Now I have my Christmas and all I need to get now is a good tripod.


----------



## DallanC (Jan 13, 2009)

I love mine, its a great scope.


-DallanC


----------



## Vanilla (Dec 11, 2009)

They have run this deal a couple times. Pretty sweet score if you're in the market for a spotting scope.


----------



## Humpy (Apr 30, 2018)

I did the same thing a couple of years ago, love the scope. Only down side is, it’s being packed up and sent back to vortex to be fixed for the second time. Hopefully this time they send me a new one that doesn’t keep falling apart, and I am not rough with it, for the most part it sits in my back seat of the truck all season. Focus knobs keep falling off and now something is loose inside so it keeps throwing black dots everywhere on the inside of the lens.

My eye piece on my talons fell apart on my last hunt and my vortex viper hslr crosshairs are now blurry on the the 300. So vortex is getting a huge shipment from me this year, so done buying vortex.


----------



## Critter (Mar 20, 2010)

Humpy that was my only question in purchasing a Vortex. I have heard of a lot of owners that keep sending them in for repairs and even if it is fixed under warranty it is still a pain in the rear to have to keep doing it.


----------



## DallanC (Jan 13, 2009)

Critter said:


> Humpy that was my only question in purchasing a Vortex. I have heard of a lot of owners that keep sending them in for repairs and even if it is fixed under warranty it is still a pain in the rear to have to keep doing it.


I've been kindof rough on mine and no issues at all.

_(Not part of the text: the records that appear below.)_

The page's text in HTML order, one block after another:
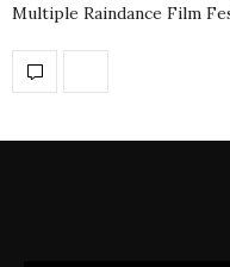
Multiple Raindance Film
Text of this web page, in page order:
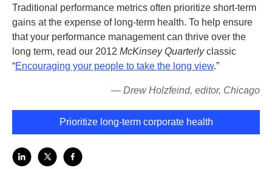
Traditional performance metrics often prioritize short-term
gains at the expense of long-term health. To help ensure
that your performance management can thrive over the
long term, read our 2012 McKinsey Quarterlyclassic
“Encouraging your people to take the long view.”
— Drew Holzfeind, editor, Chicago
Prioritize long-term corporate health
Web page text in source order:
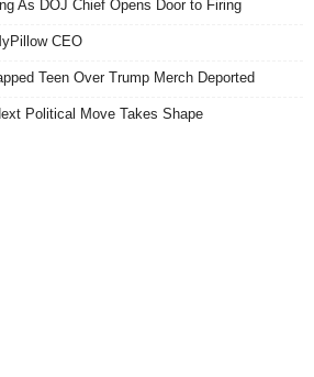
As DOJ Chief Opens Door to Firing
CEO
Teen Over Trump Merch Deported
Political Move Takes Shape
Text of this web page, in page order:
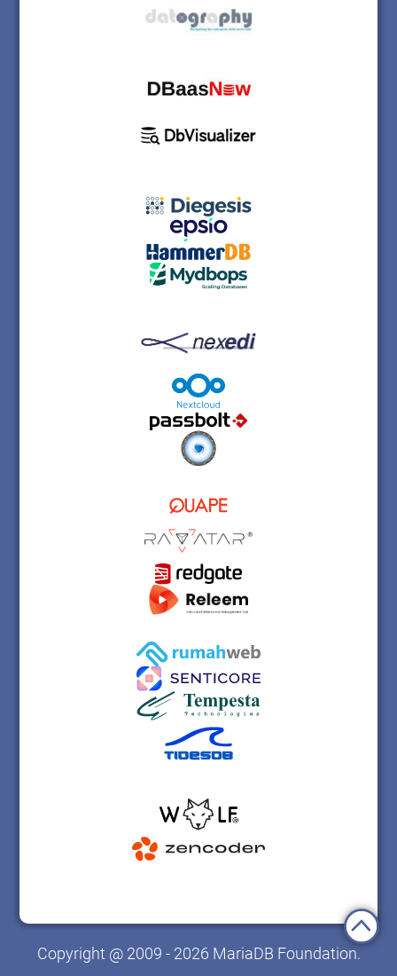
Copyright @ 2009 - 2026 MariaDB Foundation.

I got a tiny scratch on it that kindof bugs me so I emailed them asking about touch-up paint. They said they dont have touchup paint but offered to repaint it for free if I wanted to send it back. I thanked them but said it wasnt worth it. I felt good about their level of service, if I ever had to use it.

-DallanC


----------



## taxidermist (Sep 11, 2007)

Vortex has a good warrantee for sure. But I stopped buying the brand after sending "crap" back. It's frustrating! I saved the frog skins and went with a 3K scope. My piece of mind is worth the extra bucks spent. 


Get the best optic you can afford is what I've been told time and time again. Why spend 2K on a rifle, and then spend $300 on what you put on top of it???


----------



## DallanC (Jan 13, 2009)

taxidermist said:


> Get the best optic you can afford is what I've been told time and time again. Why spend 2K on a rifle, and then spend $300 on what you put on top of it???

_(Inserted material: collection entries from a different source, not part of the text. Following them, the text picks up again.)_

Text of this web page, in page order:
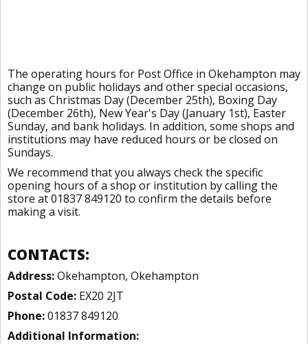
The operating hours for Post Office in Okehampton may
change on public holidays and other special occasions,
such as Christmas Day (December 25th), Boxing Day
(December 26th), New Year's Day (January 1st), Easter
Sunday, and bank holidays. In addition, some shops and
institutions may have reduced hours or be closed on
Sundays.
We recommend that you always check the specific
opening hours of a shop or institution by calling the
store at 01837 849120 to confirm the details before
making a visit.
CONTACTS:
Address:Okehampton, Okehampton
Postal Code: EX20 2JT
Phone:01837 849120
Additional Information:

IDK about anyone else but I've never paid over $500 for any hunting rifle that I've owned. That includes Ruger #1's and Win Model 70's. The most expensive scope I've ever bought was a 6.5x20 VXIII Leupold... and that cost me $360 new.

I only got to buy the Razor spotter as my wife drew Mt Goat that year, and I told her a good scope will save hours of hiking. She was fine with buying it 

-DallanC


----------